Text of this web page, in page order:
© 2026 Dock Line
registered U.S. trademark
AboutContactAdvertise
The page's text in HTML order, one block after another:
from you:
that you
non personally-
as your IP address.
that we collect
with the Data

▸ **REQUIRED ACTION**: Extract each line from the listing above, please, and repeat it exactly.

▸ **THE COMPLETED TASK**:
Text of this web page, in page order:
© 2026 Dock Line
registered U.S. trademark
AboutContactAdvertise
The page's text in HTML order, one block after another:
from you:
that you
non personally-
as your IP address.
that we collect
with the Data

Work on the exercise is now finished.